-------- DATA FOR THE TASK --------
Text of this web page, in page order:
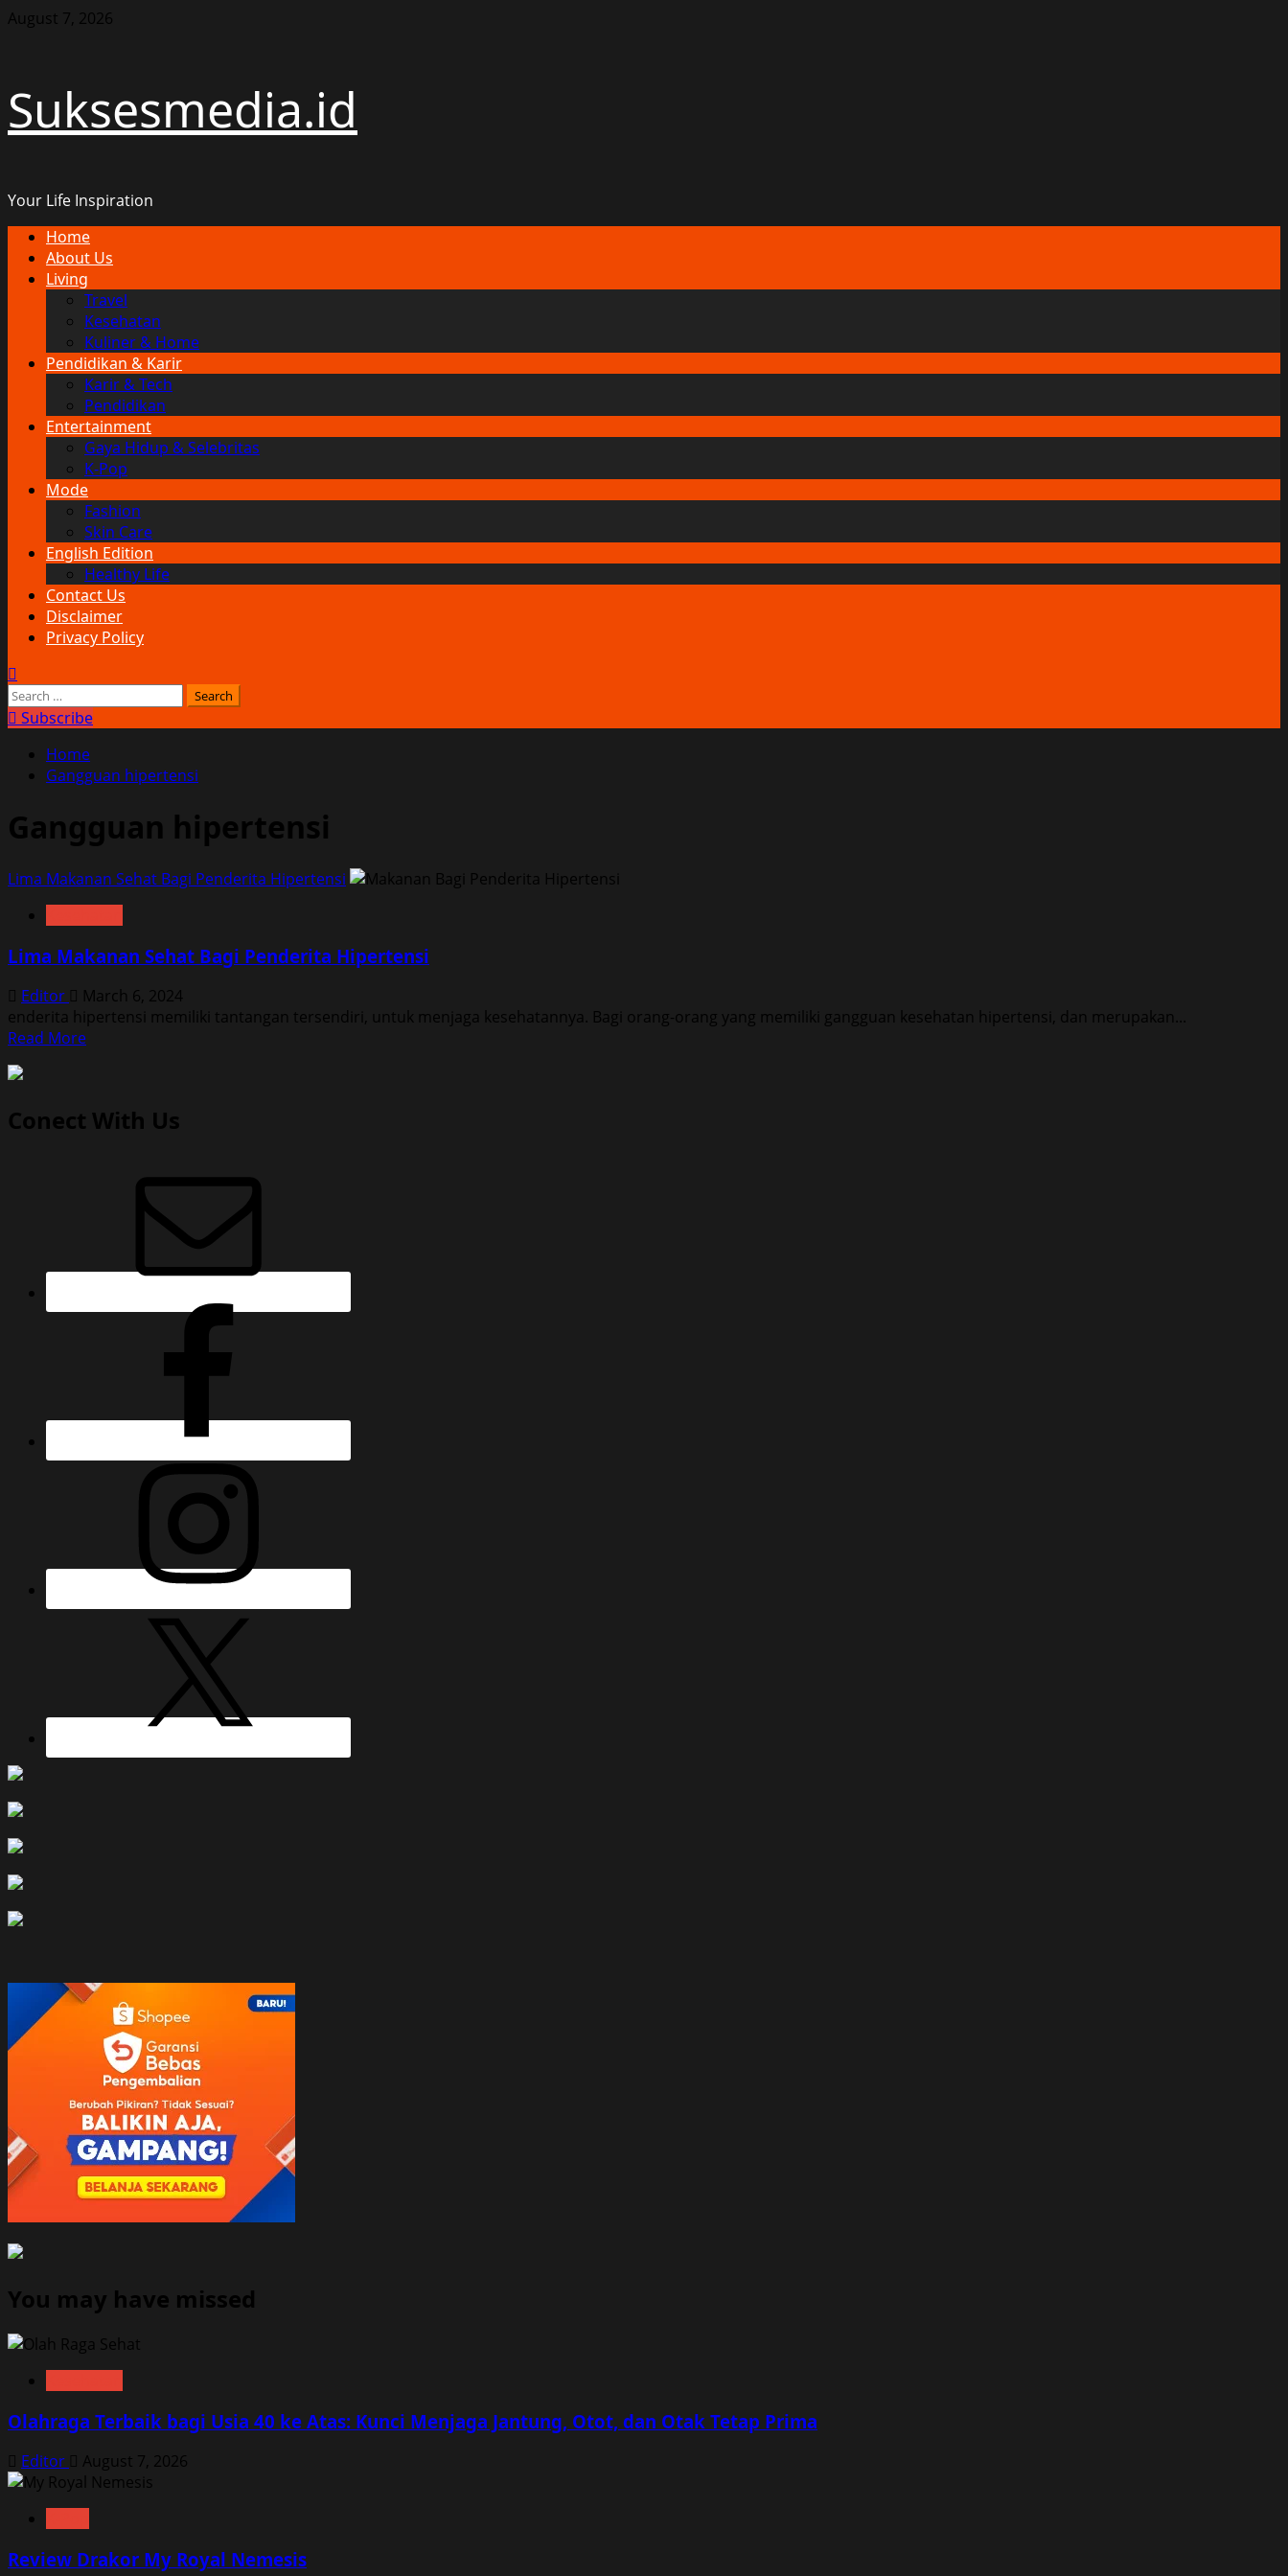
Skip
August 7, 2026
Suksesmedia.id
Your Life Inspiration
Primary
Menu
Home
About Us
Living
Travel
Kesehatan
Kuliner & Home
Pendidikan & Karir
Karir & Tech
Pendidikan
Entertainment
Gaya Hidup & Selebritas
K-Pop
Mode
Fashion
Skin Care
English Edition
Healthy Life
Contact Us
Disclaimer
Privacy Policy
Search
for:Subscribe
Home
Gangguan hipertensi
Gangguan hipertensi
Lima Makanan Sehat Bagi Penderita Hipertensi
Lima Makanan Sehat Bagi Penderita Hipertensi
Editor
March 6, 2024
enderita hipertensi memiliki tantangan tersendiri, untuk menjaga kesehatannya. Bagi orang-orang yang memiliki gangguan kesehatan hipertensi, dan merupakan...
Read MoreRead
Makanan
Penderita
Hipertensi
Conect With Us
You may have missed
Olahraga Terbaik bagi Usia 40 ke Atas: Kunci Menjaga Jantung, Otot, dan Otak Tetap Prima
Editor August 7, 2026
Review Drakor My Royal Nemesis
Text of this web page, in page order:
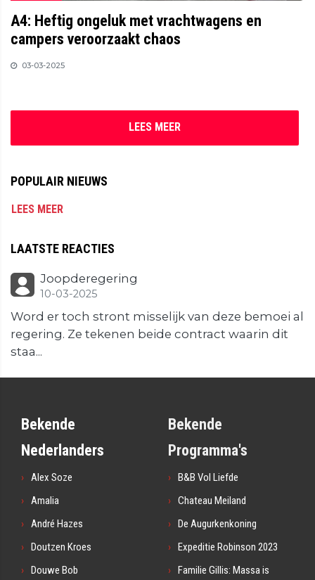
A4: Heftig ongeluk met vrachtwagens en
campers veroorzaakt chaos
03-03-2025
LEES MEER
POPULAIR NIEUWS
LEES MEER
LAATSTE REACTIES
Joopderegering
10-03-2025
Word er toch stront misselijk van deze bemoei al
regering. Ze tekenen beide contract waarin dit
staa...
Bekende
Nederlanders
Alex Soze
Amalia
André Hazes
Doutzen Kroes
Douwe Bob
Bekende
Programma's
B&B Vol Liefde
Chateau Meiland
De Augurkenkoning
Expeditie Robinson 2023
Familie Gillis: Massa is
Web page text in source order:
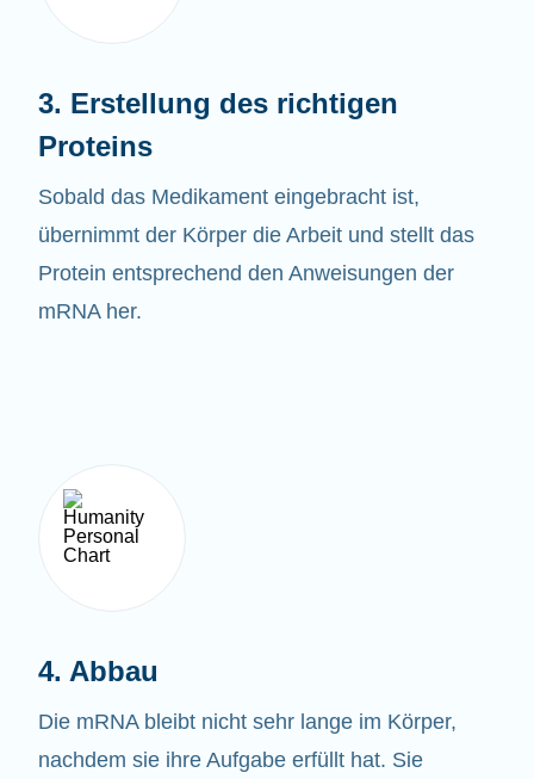
3. Erstellung des richtigen
Proteins
Sobald das Medikament eingebracht ist,
übernimmt der Körper die Arbeit und stellt das
Protein entsprechend den Anweisungen der
mRNA her.
4. Abbau
Die mRNA bleibt nicht sehr lange im Körper,
nachdem sie ihre Aufgabe erfüllt hat. Sie
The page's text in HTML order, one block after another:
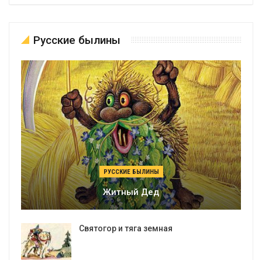
Русские былины
РУССКИЕ БЫЛИНЫ
Житный Дед
Святогор и тяга земная
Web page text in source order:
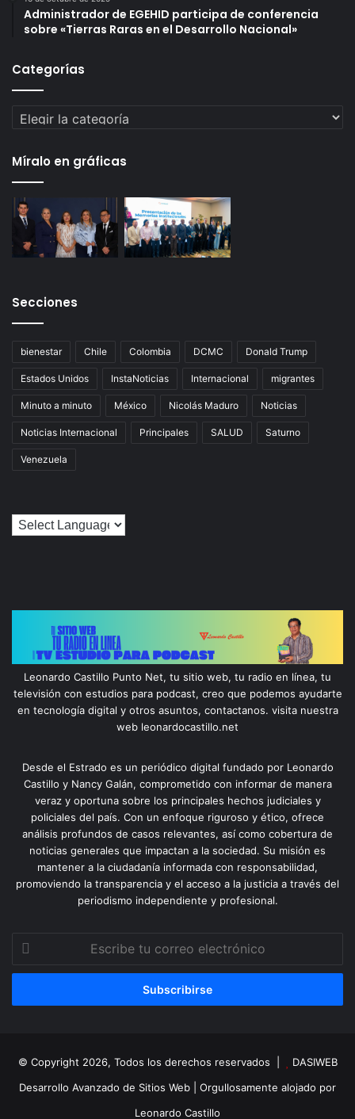
Administrador de EGEHID participa de conferencia
sobre «Tierras Raras en el Desarrollo Nacional»
Categorías
Categorías
Míralo en gráficas
Secciones
bienestar Chile Colombia DCMC Donald Trump
Estados Unidos InstaNoticias Internacional migrantes
Minuto a minuto México Nicolás Maduro Noticias
Noticias Internacional Principales SALUD Saturno
Venezuela
Leonardo Castillo Punto Net, tu sitio web, tu radio en línea, tu
televisión con estudios para podcast, creo que podemos ayudarte
en tecnología digital y otros asuntos, contactanos. visita nuestra
web leonardocastillo.net
Desde el Estrado es un periódico digital fundado por Leonardo
Castillo y Nancy Galán, comprometido con informar de manera
veraz y oportuna sobre los principales hechos judiciales y
policiales del país. Con un enfoque riguroso y ético, ofrece
análisis profundos de casos relevantes, así como cobertura de
noticias generales que impactan a la sociedad. Su misión es
mantener a la ciudadanía informada con responsabilidad,
promoviendo la transparencia y el acceso a la justicia a través del
periodismo independiente y profesional.
Escribe
correo
© Copyright 2026, Todos los derechos reservados |
DASIWEB
Desarrollo Avanzado de Sitios Web | Orgullosamente alojado por
Leonardo Castillo
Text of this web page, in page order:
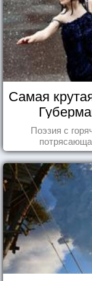
Самая
Поэзия с
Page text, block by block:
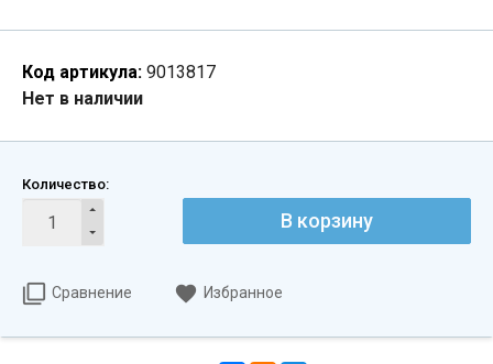
Код артикула: 9013817
Нет в наличии
Количество:
В корзину
Сравнение Избранное
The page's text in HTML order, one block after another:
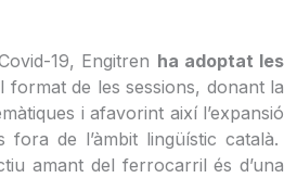
19, Engitren ha adoptat les
format de les sessions, donant la
i afavorint així l’expansió
de l’àmbit lingüístic català.
amant del ferrocarril és d’una
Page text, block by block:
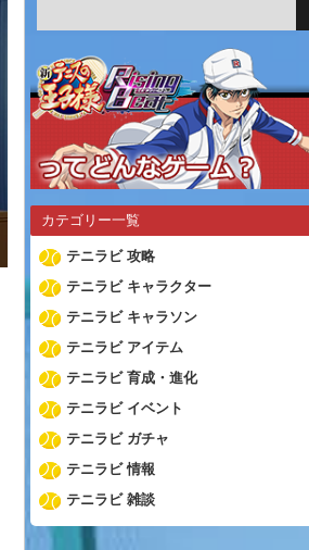
カテゴリー一覧
テニラビ 攻略
テニラビ キャラクター
テニラビ キャラソン
テニラビ アイテム
テニラビ 育成・進化
テニラビ イベント
テニラビ ガチャ
テニラビ 情報
テニラビ 雑談
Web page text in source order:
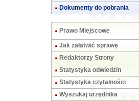
Dokumenty do pobrania
Prawo Miejscowe
Jak załatwić sprawę
Redaktorzy Strony
Statystyka odwiedzin
Statystyka czytalności
Wyszukaj urzędnika
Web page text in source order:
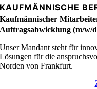
KAUFMÄNNISCHE
Kaufmännischer
Auftragsabwicklung (m/w/
Unser Mandant steht für
Lösungen für die
Norden von Frankfurt.
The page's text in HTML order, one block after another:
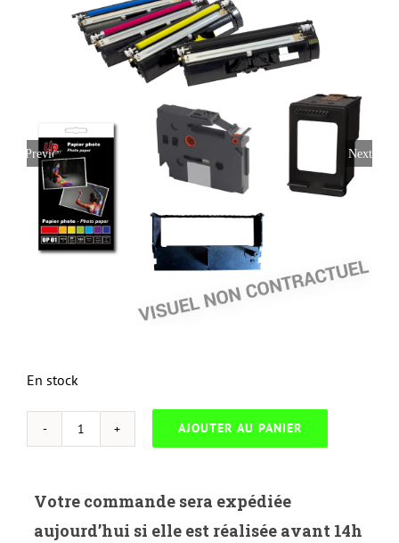
Previous Next
En stock
quantité
B.423B-
BROTHER
AJOUTER AU PANIER
Votre commande sera expédiée
aujourd’hui si elle est réalisée avant 14h
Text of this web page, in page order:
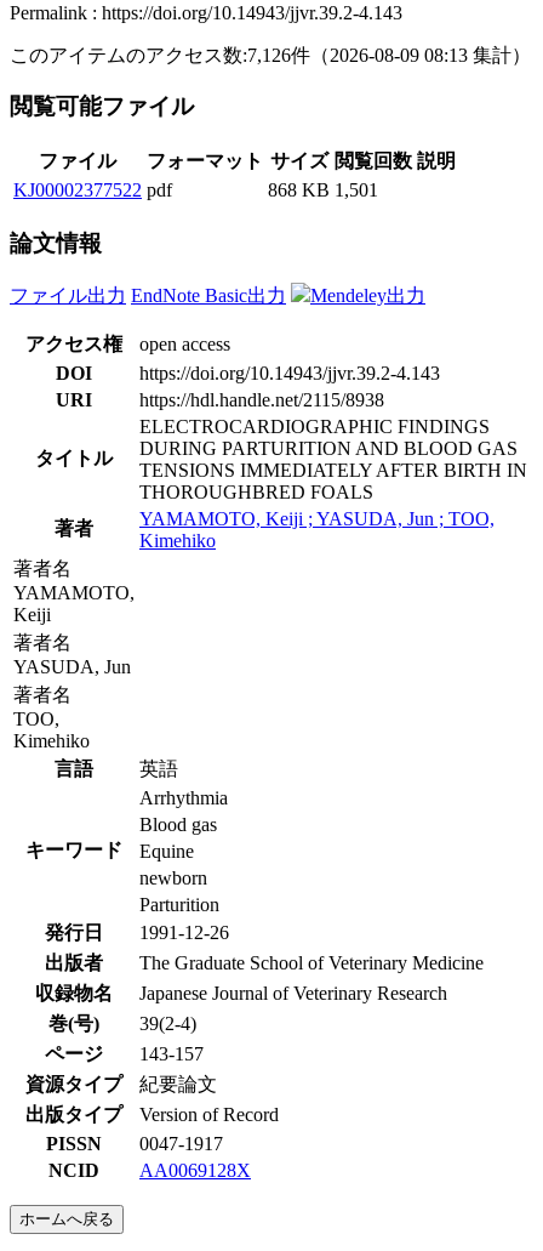
Permalink : https://doi.org/10.14943/jjvr.39.2-4.143
このアイテムのアクセス数:7,126件 （2026-08-09 08:13 集計）
閲覧可能ファイル
ファイル フォーマット サイズ 閲覧回数 説明
KJ00002377522 pdf 868 KB 1,501
論文情報
ファイル出力 EndNote Basic出力 Mendeley出力
アクセス権
open access
DOI
https://doi.org/10.14943/jjvr.39.2-4.143
URI
https://hdl.handle.net/2115/8938
タイトル
ELECTROCARDIOGRAPHIC FINDINGS
DURING PARTURITION AND BLOOD GAS
TENSIONS IMMEDIATELY AFTER BIRTH IN
THOROUGHBRED FOALS
著者
YAMAMOTO, Keiji ; YASUDA, Jun ; TOO,
Kimehiko
著者名
YAMAMOTO,
Keiji
著者名
YASUDA, Jun
著者名
TOO,
Kimehiko
言語
英語
キーワード
Arrhythmia
Blood gas
Equine
newborn
Parturition
発行日
1991-12-26
出版者
The Graduate School of Veterinary Medicine
収録物名
Japanese Journal of Veterinary Research
巻(号)
39(2-4)
ページ
143-157
資源タイプ
紀要論文
出版タイプ
Version of Record
PISSN
0047-1917
NCID
AA0069128X
ホームへ戻る
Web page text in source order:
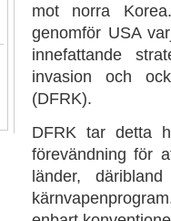
mot norra
genomför USA
innefattande
invasion och
(DFRK).
DFRK tar detta
förevändning för
länder,
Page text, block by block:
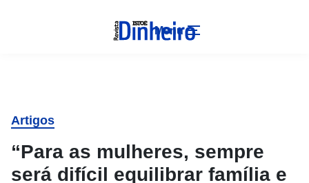
Menu
Artigos
“Para as mulheres, sempre
será difícil equilibrar família e
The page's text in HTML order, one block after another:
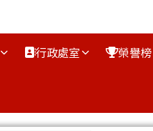
行政處室 榮譽榜
--------
> [EXERCISE DIRECTIONS]:
A word-for-word transcription of the listing is needed, minus its images.

> [EXERCISE RESPONSE]:
Text of this web page, in page order:
Skip
August 7, 2026
Suksesmedia.id
Your Life Inspiration
Primary
Menu
Home
About Us
Living
Travel
Kesehatan
Kuliner & Home
Pendidikan & Karir
Karir & Tech
Pendidikan
Entertainment
Gaya Hidup & Selebritas
K-Pop
Mode
Fashion
Skin Care
English Edition
Healthy Life
Contact Us
Disclaimer
Privacy Policy
Search
for:Subscribe
Home
Gangguan hipertensi
Gangguan hipertensi
Lima Makanan Sehat Bagi Penderita Hipertensi
Lima Makanan Sehat Bagi Penderita Hipertensi
Editor
March 6, 2024
enderita hipertensi memiliki tantangan tersendiri, untuk menjaga kesehatannya. Bagi orang-orang yang memiliki gangguan kesehatan hipertensi, dan merupakan...
Read MoreRead
Makanan
Penderita
Hipertensi
Conect With Us
You may have missed
Olahraga Terbaik bagi Usia 40 ke Atas: Kunci Menjaga Jantung, Otot, dan Otak Tetap Prima
Editor August 7, 2026
Review Drakor My Royal Nemesis
Text of this web page, in page order:
A4: Heftig ongeluk met vrachtwagens en
campers veroorzaakt chaos
03-03-2025
LEES MEER
POPULAIR NIEUWS
LEES MEER
LAATSTE REACTIES
Joopderegering
10-03-2025
Word er toch stront misselijk van deze bemoei al
regering. Ze tekenen beide contract waarin dit
staa...
Bekende
Nederlanders
Alex Soze
Amalia
André Hazes
Doutzen Kroes
Douwe Bob
Bekende
Programma's
B&B Vol Liefde
Chateau Meiland
De Augurkenkoning
Expeditie Robinson 2023
Familie Gillis: Massa is
Web page text in source order:
3. Erstellung des richtigen
Proteins
Sobald das Medikament eingebracht ist,
übernimmt der Körper die Arbeit und stellt das
Protein entsprechend den Anweisungen der
mRNA her.
4. Abbau
Die mRNA bleibt nicht sehr lange im Körper,
nachdem sie ihre Aufgabe erfüllt hat. Sie
The page's text in HTML order, one block after another:
Русские былины
РУССКИЕ БЫЛИНЫ
Житный Дед
Святогор и тяга земная
Web page text in source order:
Administrador de EGEHID participa de conferencia
sobre «Tierras Raras en el Desarrollo Nacional»
Categorías
Categorías
Míralo en gráficas
Secciones
bienestar Chile Colombia DCMC Donald Trump
Estados Unidos InstaNoticias Internacional migrantes
Minuto a minuto México Nicolás Maduro Noticias
Noticias Internacional Principales SALUD Saturno
Venezuela
Leonardo Castillo Punto Net, tu sitio web, tu radio en línea, tu
televisión con estudios para podcast, creo que podemos ayudarte
en tecnología digital y otros asuntos, contactanos. visita nuestra
web leonardocastillo.net
Desde el Estrado es un periódico digital fundado por Leonardo
Castillo y Nancy Galán, comprometido con informar de manera
veraz y oportuna sobre los principales hechos judiciales y
policiales del país. Con un enfoque riguroso y ético, ofrece
análisis profundos de casos relevantes, así como cobertura de
noticias generales que impactan a la sociedad. Su misión es
mantener a la ciudadanía informada con responsabilidad,
promoviendo la transparencia y el acceso a la justicia a través del
periodismo independiente y profesional.
Escribe
correo
© Copyright 2026, Todos los derechos reservados |
DASIWEB
Desarrollo Avanzado de Sitios Web | Orgullosamente alojado por
Leonardo Castillo
Text of this web page, in page order:
Самая
Поэзия с
Page text, block by block:
Код артикула: 9013817
Нет в наличии
Количество:
В корзину
Сравнение Избранное
The page's text in HTML order, one block after another:
19, Engitren ha adoptat les
format de les sessions, donant la
i afavorint així l’expansió
de l’àmbit lingüístic català.
amant del ferrocarril és d’una
Page text, block by block:
カテゴリー一覧
テニラビ 攻略
テニラビ キャラクター
テニラビ キャラソン
テニラビ アイテム
テニラビ 育成・進化
テニラビ イベント
テニラビ ガチャ
テニラビ 情報
テニラビ 雑談
Web page text in source order:
Dokumenty do pobrania
Prawo Miejscowe
Jak załatwić sprawę
Redaktorzy Strony
Statystyka odwiedzin
Statystyka czytalności
Wyszukaj urzędnika
Web page text in source order:
KAUFMÄNNISCHE
Kaufmännischer
Auftragsabwicklung (m/w/
Unser Mandant steht für
Lösungen für die
Norden von Frankfurt.
The page's text in HTML order, one block after another:
Previous Next
En stock
quantité
B.423B-
BROTHER
AJOUTER AU PANIER
Votre commande sera expédiée
aujourd’hui si elle est réalisée avant 14h
Text of this web page, in page order:
Permalink : https://doi.org/10.14943/jjvr.39.2-4.143
このアイテムのアクセス数:7,126件 （2026-08-09 08:13 集計）
閲覧可能ファイル
ファイル フォーマット サイズ 閲覧回数 説明
KJ00002377522 pdf 868 KB 1,501
論文情報
ファイル出力 EndNote Basic出力 Mendeley出力
アクセス権
open access
DOI
https://doi.org/10.14943/jjvr.39.2-4.143
URI
https://hdl.handle.net/2115/8938
タイトル
ELECTROCARDIOGRAPHIC FINDINGS
DURING PARTURITION AND BLOOD GAS
TENSIONS IMMEDIATELY AFTER BIRTH IN
THOROUGHBRED FOALS
著者
YAMAMOTO, Keiji ; YASUDA, Jun ; TOO,
Kimehiko
著者名
YAMAMOTO,
Keiji
著者名
YASUDA, Jun
著者名
TOO,
Kimehiko
言語
英語
キーワード
Arrhythmia
Blood gas
Equine
newborn
Parturition
発行日
1991-12-26
出版者
The Graduate School of Veterinary Medicine
収録物名
Japanese Journal of Veterinary Research
巻(号)
39(2-4)
ページ
143-157
資源タイプ
紀要論文
出版タイプ
Version of Record
PISSN
0047-1917
NCID
AA0069128X
ホームへ戻る
Web page text in source order:
mot norra
genomför USA
innefattande
invasion och
(DFRK).
DFRK tar detta
förevändning för
länder,
Page text, block by block:
Menu
Artigos
“Para as mulheres, sempre
será difícil equilibrar família e
The page's text in HTML order, one block after another:
行政處室 榮譽榜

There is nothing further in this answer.